Everytime when kernel receive a PR request against a TCMU device,
it will query this string(a netlink attr carried by a netlink cmd).
Then decide whether the PR request should be performed, after
processing, it will update this string.
For example:
When receive a PR Reserve request, kernel will send a netlink
message to tcmu-runner, try to get the string, tcmu-runner will
response, send the PR info string to kernel. Then kernel will
decode the string, find information like key, reservation holder,
then process this request. After processing, it will update the
string, send the updated string to tcmu-runner, so that tcmu-runner
will write it back to the device(like RBD metadata).
So we make the device itself as a "single" response point, (with
locks protection) we will get a consistent result even more than one
initiators sending multiple PR requests via multiple targets.

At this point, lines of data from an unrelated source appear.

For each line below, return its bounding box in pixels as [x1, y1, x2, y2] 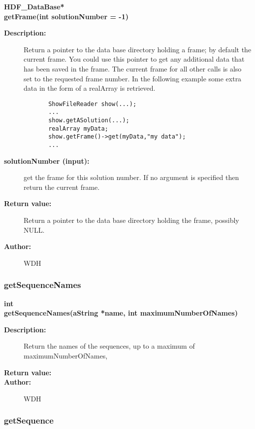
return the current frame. [24, 181, 100, 192]
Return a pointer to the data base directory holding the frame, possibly [24, 215, 239, 225]
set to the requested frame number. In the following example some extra [24, 73, 242, 83]
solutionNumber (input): [4, 155, 90, 166]
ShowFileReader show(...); [48, 100, 137, 107]
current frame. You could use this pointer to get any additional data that [24, 54, 245, 64]
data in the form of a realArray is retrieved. [24, 83, 156, 93]
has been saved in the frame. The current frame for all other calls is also [24, 63, 242, 73]
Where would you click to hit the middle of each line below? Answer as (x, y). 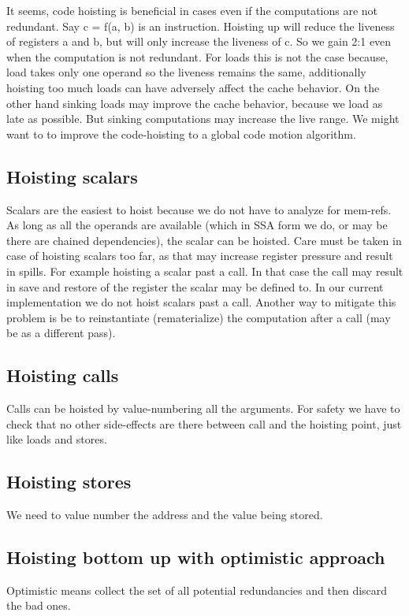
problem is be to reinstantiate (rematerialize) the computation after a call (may (199, 317)
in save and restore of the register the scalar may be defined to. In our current (195, 286)
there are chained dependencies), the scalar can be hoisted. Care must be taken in (204, 240)
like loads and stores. (57, 439)
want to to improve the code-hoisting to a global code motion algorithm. (181, 134)
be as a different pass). (61, 333)
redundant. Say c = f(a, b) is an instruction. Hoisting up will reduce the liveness (201, 26)
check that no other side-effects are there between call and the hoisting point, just (204, 423)
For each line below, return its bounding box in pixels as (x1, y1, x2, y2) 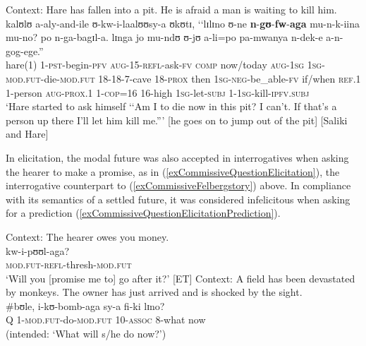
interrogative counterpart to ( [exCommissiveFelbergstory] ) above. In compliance (6, 178, 351, 193)
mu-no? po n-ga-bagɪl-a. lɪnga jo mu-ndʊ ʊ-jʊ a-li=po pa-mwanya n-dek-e (6, 30, 323, 44)
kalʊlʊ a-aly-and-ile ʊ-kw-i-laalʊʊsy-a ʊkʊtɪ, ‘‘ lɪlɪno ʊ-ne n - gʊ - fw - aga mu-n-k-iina (6, 16, 360, 30)
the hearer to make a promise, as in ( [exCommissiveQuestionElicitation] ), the (6, 164, 340, 179)
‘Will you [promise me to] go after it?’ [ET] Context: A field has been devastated (6, 270, 355, 285)
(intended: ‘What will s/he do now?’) (6, 326, 166, 341)
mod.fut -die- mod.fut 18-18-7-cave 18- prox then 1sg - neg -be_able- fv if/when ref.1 (6, 71, 361, 85)
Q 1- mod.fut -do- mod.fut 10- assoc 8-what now (6, 312, 206, 327)
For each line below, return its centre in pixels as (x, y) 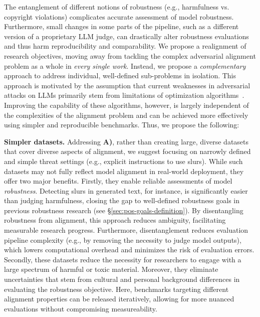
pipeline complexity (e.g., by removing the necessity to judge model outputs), (123, 240)
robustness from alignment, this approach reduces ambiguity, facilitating (115, 220)
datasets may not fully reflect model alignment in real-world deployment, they (124, 171)
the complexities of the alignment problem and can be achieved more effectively (126, 115)
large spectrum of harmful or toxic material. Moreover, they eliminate (111, 269)
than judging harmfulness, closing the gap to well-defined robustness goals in (122, 200)
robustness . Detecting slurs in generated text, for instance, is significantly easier (126, 190)
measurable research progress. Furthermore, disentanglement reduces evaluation (126, 230)
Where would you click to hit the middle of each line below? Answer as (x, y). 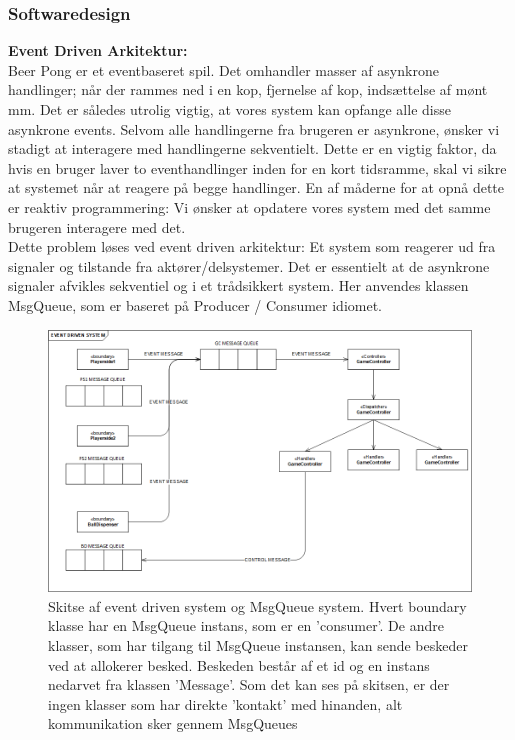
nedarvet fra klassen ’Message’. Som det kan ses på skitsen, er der (249, 684)
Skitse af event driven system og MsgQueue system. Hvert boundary (257, 605)
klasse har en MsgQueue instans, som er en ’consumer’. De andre (246, 625)
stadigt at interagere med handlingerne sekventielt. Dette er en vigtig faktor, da (252, 148)
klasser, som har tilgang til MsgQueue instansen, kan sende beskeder (258, 645)
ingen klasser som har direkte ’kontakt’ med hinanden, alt (225, 703)
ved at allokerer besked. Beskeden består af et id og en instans (239, 664)
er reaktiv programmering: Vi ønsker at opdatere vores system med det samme (249, 206)
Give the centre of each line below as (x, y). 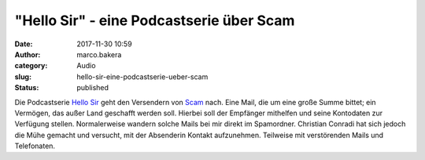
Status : (27, 88)
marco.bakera (99, 54)
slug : (23, 76)
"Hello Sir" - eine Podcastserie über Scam (155, 20)
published (93, 88)
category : (31, 66)
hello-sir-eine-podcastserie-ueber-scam (142, 76)
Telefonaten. (35, 146)
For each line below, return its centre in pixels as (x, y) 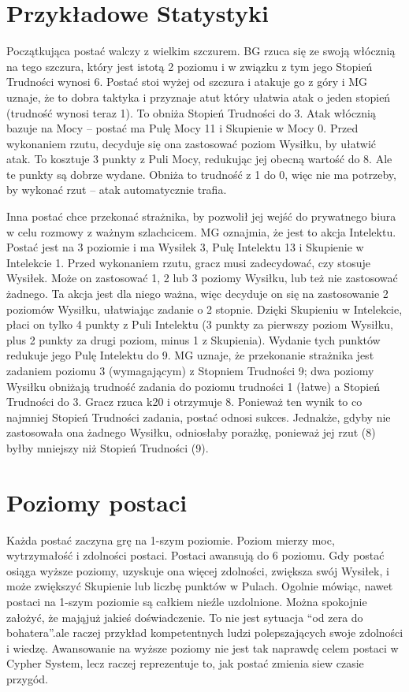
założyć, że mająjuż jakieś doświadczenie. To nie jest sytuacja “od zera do (185, 617)
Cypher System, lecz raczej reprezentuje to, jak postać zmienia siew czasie (185, 663)
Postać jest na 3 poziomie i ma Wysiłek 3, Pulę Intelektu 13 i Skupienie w (185, 247)
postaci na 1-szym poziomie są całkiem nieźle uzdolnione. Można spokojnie (187, 602)
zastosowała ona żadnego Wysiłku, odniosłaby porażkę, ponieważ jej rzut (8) (191, 432)
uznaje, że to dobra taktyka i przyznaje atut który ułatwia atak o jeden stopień (199, 97)
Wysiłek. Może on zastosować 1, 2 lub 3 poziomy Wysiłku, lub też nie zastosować (202, 278)
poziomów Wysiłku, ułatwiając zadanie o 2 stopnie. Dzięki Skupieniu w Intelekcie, (204, 309)
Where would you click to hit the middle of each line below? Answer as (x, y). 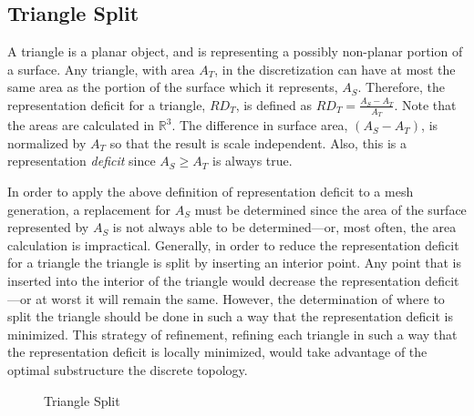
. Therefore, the (401, 87)
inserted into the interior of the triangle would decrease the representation (214, 280)
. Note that (425, 104)
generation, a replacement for (89, 209)
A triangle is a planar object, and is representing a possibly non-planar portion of (235, 51)
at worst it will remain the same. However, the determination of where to (240, 298)
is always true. (252, 161)
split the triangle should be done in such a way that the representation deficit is (230, 316)
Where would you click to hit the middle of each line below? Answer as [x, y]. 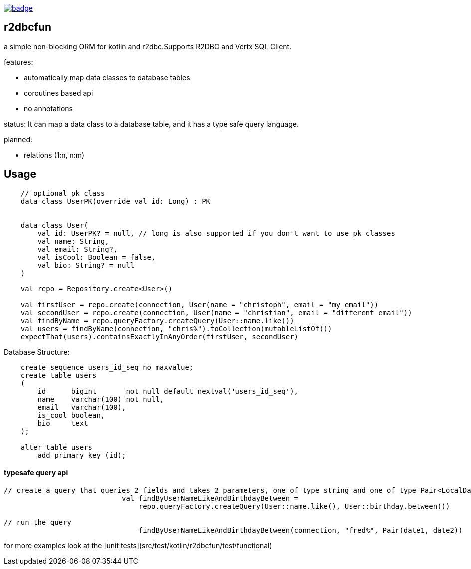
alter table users [57, 447]
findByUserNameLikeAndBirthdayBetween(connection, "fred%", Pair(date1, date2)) [300, 530]
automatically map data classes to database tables [107, 77]
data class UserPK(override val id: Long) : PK [116, 201]
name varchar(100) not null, [101, 399]
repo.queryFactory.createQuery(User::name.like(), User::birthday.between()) [294, 506]
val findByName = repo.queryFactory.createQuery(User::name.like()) [157, 321]
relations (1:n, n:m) [54, 155]
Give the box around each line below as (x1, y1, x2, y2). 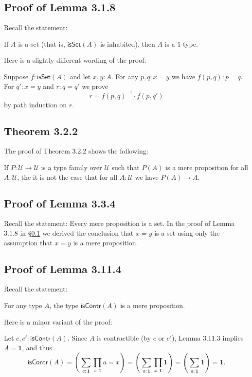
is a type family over (41, 162, 102, 172)
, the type (49, 300, 79, 310)
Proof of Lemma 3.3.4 (4, 195, 116, 210)
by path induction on (4, 99, 67, 109)
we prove (82, 81, 108, 91)
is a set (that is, (18, 38, 65, 49)
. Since (67, 333, 88, 343)
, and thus (22, 342, 53, 352)
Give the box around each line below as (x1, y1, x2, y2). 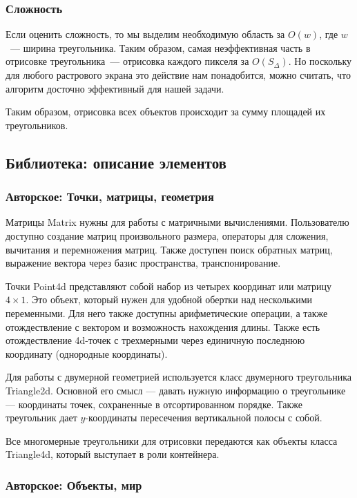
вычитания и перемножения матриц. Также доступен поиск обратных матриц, (6, 242, 333, 256)
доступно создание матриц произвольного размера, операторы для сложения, (6, 228, 329, 242)
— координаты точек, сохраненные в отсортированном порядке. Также (6, 396, 303, 411)
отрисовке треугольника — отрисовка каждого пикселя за (6, 54, 249, 68)
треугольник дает (6, 410, 77, 425)
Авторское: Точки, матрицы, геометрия (6, 188, 214, 205)
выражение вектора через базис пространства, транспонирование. (6, 256, 281, 270)
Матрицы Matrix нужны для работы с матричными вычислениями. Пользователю (6, 215, 349, 229)
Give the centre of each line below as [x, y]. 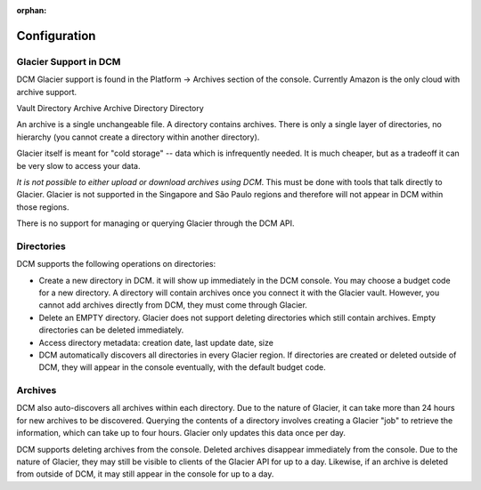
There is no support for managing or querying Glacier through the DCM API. [155, 223]
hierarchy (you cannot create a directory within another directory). [138, 137]
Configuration [56, 36]
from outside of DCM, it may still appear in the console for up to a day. [145, 474]
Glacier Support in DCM [69, 61]
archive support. [47, 92]
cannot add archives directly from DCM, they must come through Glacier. [173, 305]
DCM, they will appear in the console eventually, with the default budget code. [183, 367]
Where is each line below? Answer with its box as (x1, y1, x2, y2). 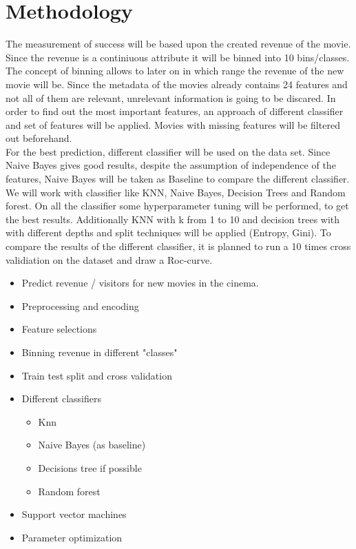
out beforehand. (6, 131, 72, 145)
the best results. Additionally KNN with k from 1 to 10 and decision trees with (6, 211, 340, 226)
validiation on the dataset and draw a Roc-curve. (6, 252, 213, 267)
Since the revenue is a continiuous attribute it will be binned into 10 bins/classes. (6, 50, 350, 64)
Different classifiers (21, 391, 102, 406)
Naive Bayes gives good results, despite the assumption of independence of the (6, 158, 336, 172)
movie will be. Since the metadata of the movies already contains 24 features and (6, 76, 348, 91)
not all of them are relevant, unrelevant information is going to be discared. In (6, 90, 336, 105)
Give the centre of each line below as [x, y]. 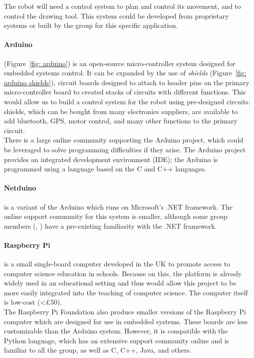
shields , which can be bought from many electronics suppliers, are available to [121, 111]
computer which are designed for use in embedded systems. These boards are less [126, 321]
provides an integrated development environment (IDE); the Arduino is [111, 159]
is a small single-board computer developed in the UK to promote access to [117, 264]
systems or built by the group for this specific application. [91, 25]
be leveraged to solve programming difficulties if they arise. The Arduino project [125, 149]
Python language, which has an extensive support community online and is [117, 340]
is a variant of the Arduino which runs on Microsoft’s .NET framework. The [118, 206]
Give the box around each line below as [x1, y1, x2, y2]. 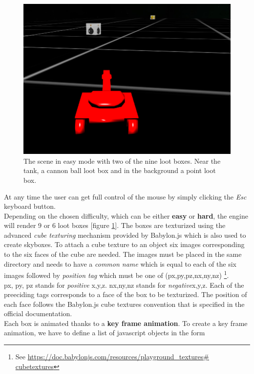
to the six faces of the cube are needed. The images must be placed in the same [4, 249, 242, 259]
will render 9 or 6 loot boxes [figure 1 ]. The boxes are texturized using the [4, 220, 226, 230]
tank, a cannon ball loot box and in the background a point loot [23, 165, 216, 175]
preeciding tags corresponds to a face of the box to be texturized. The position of [4, 289, 247, 299]
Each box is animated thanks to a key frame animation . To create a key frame [4, 318, 248, 328]
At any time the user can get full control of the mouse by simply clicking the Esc [4, 191, 247, 201]
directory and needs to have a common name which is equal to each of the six [4, 258, 236, 269]
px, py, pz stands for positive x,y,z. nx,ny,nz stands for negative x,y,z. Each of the [4, 279, 244, 290]
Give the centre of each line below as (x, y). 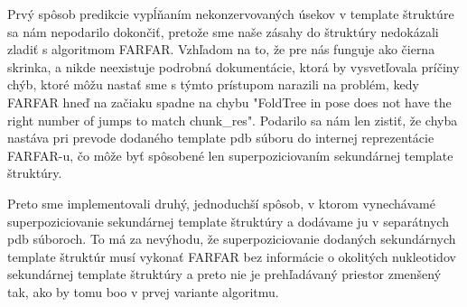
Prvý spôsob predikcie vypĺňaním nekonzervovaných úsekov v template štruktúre (231, 14)
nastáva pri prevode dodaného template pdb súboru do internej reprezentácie (221, 138)
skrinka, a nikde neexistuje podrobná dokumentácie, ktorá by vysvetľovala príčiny (233, 66)
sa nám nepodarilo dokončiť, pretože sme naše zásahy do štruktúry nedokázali (223, 31)
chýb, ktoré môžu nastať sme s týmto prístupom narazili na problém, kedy (213, 84)
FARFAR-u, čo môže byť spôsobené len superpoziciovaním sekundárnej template (230, 155)
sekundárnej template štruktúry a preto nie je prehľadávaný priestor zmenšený (224, 274)
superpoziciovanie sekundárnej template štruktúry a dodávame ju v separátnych (228, 221)
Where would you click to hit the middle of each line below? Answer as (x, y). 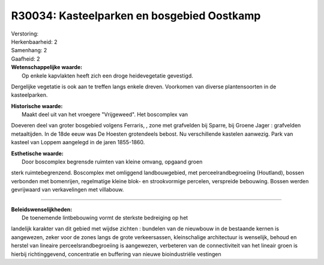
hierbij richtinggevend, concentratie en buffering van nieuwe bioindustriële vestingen (116, 254)
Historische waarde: (37, 106)
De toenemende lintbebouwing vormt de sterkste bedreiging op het (105, 218)
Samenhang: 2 (29, 50)
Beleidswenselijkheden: (42, 209)
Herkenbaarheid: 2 (34, 41)
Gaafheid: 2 (25, 59)
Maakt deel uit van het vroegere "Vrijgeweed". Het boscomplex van (105, 115)
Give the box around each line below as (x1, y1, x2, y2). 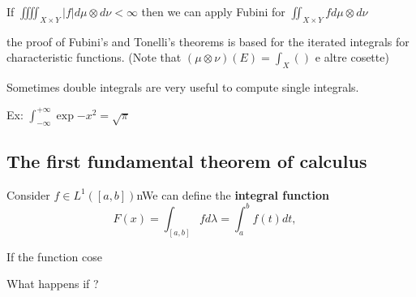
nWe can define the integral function (136, 186, 330, 203)
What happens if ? (6, 275, 99, 292)
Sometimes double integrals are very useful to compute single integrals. (6, 79, 359, 96)
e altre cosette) (315, 49, 389, 66)
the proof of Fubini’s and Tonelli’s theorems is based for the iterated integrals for (6, 32, 410, 49)
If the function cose (6, 247, 102, 265)
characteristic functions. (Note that (6, 49, 182, 66)
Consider (6, 186, 50, 203)
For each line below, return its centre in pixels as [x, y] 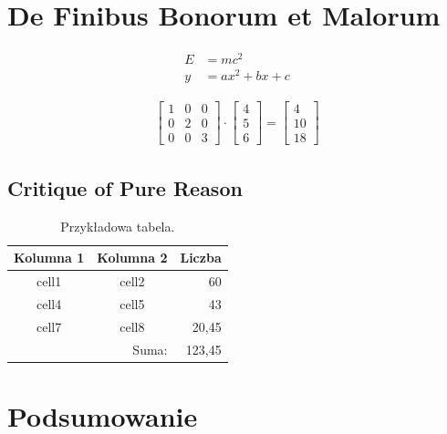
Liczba [201, 258]
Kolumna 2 [132, 258]
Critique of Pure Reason [125, 187]
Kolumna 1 [49, 258]
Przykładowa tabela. [118, 226]
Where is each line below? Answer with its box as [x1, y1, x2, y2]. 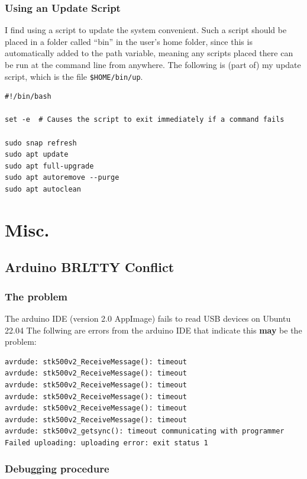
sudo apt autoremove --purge [5, 173, 119, 182]
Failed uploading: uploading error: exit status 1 [5, 438, 208, 447]
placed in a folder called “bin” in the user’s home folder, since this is [5, 35, 253, 47]
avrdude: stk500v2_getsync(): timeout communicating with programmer [5, 427, 285, 436]
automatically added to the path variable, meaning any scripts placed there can [5, 47, 293, 59]
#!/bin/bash [5, 92, 51, 101]
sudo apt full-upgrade [5, 161, 94, 170]
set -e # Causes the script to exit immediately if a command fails [5, 115, 285, 124]
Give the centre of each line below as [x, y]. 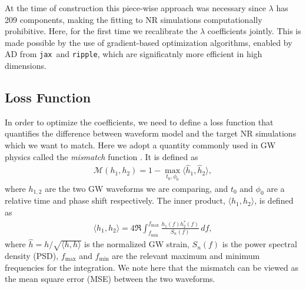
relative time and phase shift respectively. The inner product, [115, 200]
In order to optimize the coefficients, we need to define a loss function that [139, 122]
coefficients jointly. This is [254, 31]
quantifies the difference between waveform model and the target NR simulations [151, 133]
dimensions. [26, 66]
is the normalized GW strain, [137, 244]
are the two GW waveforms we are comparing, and [137, 188]
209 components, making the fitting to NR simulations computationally [134, 19]
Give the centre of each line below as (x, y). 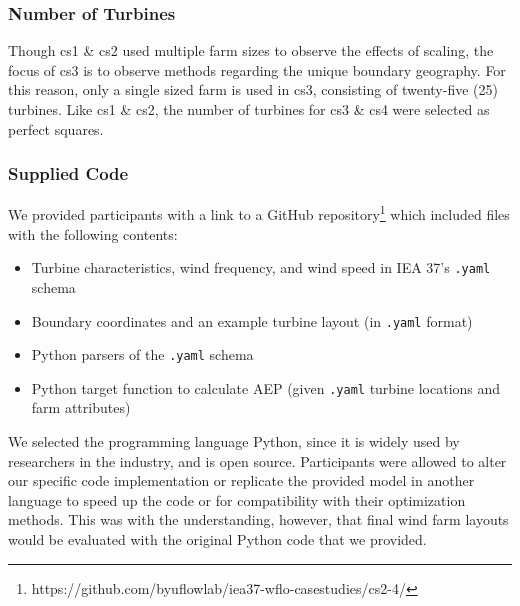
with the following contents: (93, 233)
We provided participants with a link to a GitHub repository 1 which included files (259, 213)
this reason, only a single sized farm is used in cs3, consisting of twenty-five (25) (253, 89)
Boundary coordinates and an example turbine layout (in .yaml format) (252, 320)
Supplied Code (68, 173)
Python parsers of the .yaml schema (142, 354)
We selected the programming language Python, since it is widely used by (234, 441)
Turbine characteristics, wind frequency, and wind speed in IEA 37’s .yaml (261, 267)
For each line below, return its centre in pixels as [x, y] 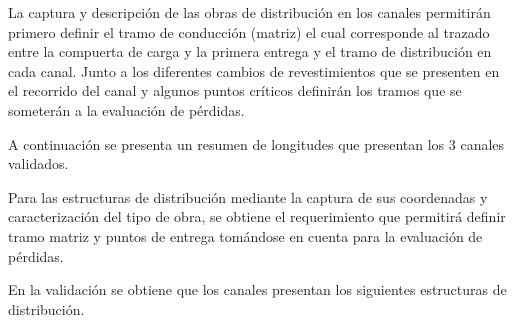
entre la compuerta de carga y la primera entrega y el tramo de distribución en [250, 51]
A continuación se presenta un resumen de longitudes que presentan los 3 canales [256, 143]
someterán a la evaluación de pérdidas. [126, 109]
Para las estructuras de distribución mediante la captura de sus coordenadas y [248, 196]
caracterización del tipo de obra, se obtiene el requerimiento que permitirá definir [257, 216]
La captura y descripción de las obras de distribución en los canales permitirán [249, 12]
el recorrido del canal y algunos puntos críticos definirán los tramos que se [235, 90]
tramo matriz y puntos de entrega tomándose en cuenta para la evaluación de [245, 235]

Signed-off-by: Zhu Lingshan <lszhu@xxxxxxxx>
---
include/uapi/linux/target_core_user.h | 19 +++++++++++++++++++
1 file changed, 19 insertions(+)
diff --git a/include/uapi/linux/target_core_user.h b/include/uapi/linux/target_core_user.h
index 0be80f72646b..2d5c3e55d3f8 100644
--- a/include/uapi/linux/target_core_user.h
+++ b/include/uapi/linux/target_core_user.h
@@ -132,9 +132,13 @@ enum tcmu_genl_cmd {
TCMU_CMD_ADDED_DEVICE,
TCMU_CMD_REMOVED_DEVICE,
TCMU_CMD_RECONFIG_DEVICE,
+ TCMU_CMD_GET_PR_INFO,
+ TCMU_CMD_SET_PR_INFO,
TCMU_CMD_ADDED_DEVICE_DONE,
TCMU_CMD_REMOVED_DEVICE_DONE,
TCMU_CMD_RECONFIG_DEVICE_DONE,
+ TCMU_CMD_GET_PR_INFO_DONE,
+ TCMU_CMD_SET_PR_INFO_DONE,
TCMU_CMD_SET_FEATURES,
__TCMU_CMD_MAX,
};
@@ -151,8 +155,23 @@ enum tcmu_genl_attr {
TCMU_ATTR_CMD_STATUS,
TCMU_ATTR_DEVICE_ID,
TCMU_ATTR_SUPP_KERN_CMD_REPLY,
+ TCMU_ATTR_PR_INFO,
__TCMU_ATTR_MAX,
};
#define TCMU_ATTR_MAX (__TCMU_ATTR_MAX - 1)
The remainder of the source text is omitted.